Question

Given a single-period binomial model with A(0) = 10, A(T) = 20, S(0) = 100 and S(T) = 210 with probability 0.5 and S(T) = 90 with probability 0.5. Assuming no arbitrage exists, find the price C(0) of a call option with strike price X = 150. Please show work

Answer 1

A(0) = 10 and A(T) = 20 where A(0) represents the value of the initial investment and A(T) respresents the value of the investment at time T. The ratio of these two values lead to a function known as the accumulation function expressed in terms of time T. The accumulating function for compound interest is (1+r)^(T), for simple interest is (1+r x T) and so on and so forth. In other words the accumulating function is the function thata determines the accmulation of interest on an initial investment say A(0) and leads to final investment value A(T).

In this context:

Accumulation Function = A(T) / A(0) = 20 / 10 = 2

Assuming continuous compounding we get:

2 = EXP [ r x T] where r is the continuously compounded interest rate and T is offourse the duration of our one-step binomila model (call option maturity period).

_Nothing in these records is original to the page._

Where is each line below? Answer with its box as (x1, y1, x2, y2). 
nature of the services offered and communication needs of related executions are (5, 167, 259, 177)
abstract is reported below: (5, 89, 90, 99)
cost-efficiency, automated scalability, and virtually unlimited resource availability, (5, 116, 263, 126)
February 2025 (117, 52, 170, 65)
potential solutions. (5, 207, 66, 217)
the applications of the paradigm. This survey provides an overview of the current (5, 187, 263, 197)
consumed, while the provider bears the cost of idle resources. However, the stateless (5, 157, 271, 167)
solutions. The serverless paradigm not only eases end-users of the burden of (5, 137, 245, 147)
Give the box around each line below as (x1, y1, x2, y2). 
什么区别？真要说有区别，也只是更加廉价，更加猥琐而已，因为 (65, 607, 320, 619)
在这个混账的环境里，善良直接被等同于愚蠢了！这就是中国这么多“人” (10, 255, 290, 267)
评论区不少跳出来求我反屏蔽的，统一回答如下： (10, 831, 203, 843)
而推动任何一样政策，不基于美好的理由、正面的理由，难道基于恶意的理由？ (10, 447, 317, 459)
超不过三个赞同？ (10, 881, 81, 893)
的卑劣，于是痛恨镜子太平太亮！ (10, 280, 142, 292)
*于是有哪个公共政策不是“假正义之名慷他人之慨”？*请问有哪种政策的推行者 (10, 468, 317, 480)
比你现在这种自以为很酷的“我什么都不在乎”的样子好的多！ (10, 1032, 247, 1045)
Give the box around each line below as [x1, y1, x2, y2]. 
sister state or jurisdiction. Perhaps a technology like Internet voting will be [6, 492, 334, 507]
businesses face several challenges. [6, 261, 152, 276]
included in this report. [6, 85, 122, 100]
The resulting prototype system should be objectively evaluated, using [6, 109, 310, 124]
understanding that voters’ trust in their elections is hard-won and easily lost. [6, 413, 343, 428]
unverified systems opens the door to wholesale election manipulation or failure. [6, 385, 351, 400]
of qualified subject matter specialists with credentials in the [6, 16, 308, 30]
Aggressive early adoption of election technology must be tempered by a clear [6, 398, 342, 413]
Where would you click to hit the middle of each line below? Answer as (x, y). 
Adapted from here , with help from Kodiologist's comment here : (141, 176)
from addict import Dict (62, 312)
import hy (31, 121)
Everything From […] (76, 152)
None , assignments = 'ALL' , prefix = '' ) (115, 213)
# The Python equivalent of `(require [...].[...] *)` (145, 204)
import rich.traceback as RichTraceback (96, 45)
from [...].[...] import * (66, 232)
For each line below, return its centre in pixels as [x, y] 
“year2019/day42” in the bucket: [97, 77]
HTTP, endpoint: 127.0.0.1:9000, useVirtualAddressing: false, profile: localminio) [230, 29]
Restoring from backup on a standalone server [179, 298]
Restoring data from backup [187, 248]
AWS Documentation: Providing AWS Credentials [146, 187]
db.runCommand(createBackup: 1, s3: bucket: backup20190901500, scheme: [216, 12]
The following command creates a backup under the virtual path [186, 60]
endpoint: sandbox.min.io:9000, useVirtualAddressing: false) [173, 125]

Current Asset Price = S(0) = $ 100 and Option Strike Price = X = $ 150

State 1: Price becomes S(T) = $ 210 with probability 0.5 and option payoff P1 = S(T) - X = 210 - 150 = $ 60

State 2: Price becomes S(T) = $ 90 with probability 0.5 and option payoff P2 = S(T) - X < 0 hence $ 0

Expected Payoff of Call Option = 0.5 x 60 + 0.5 x 0 = $ 30

Call Option Price at t = 0 will be = Expected Payoff of Call Option / EXP (r x T) (Present Value of Expected Payoff at t=0)

Call Option Price = 30 / EXP[r x T] = 30 / 2 = $ 15 where EXP[r x T] = 2 from the earlier definition of the accumulation function.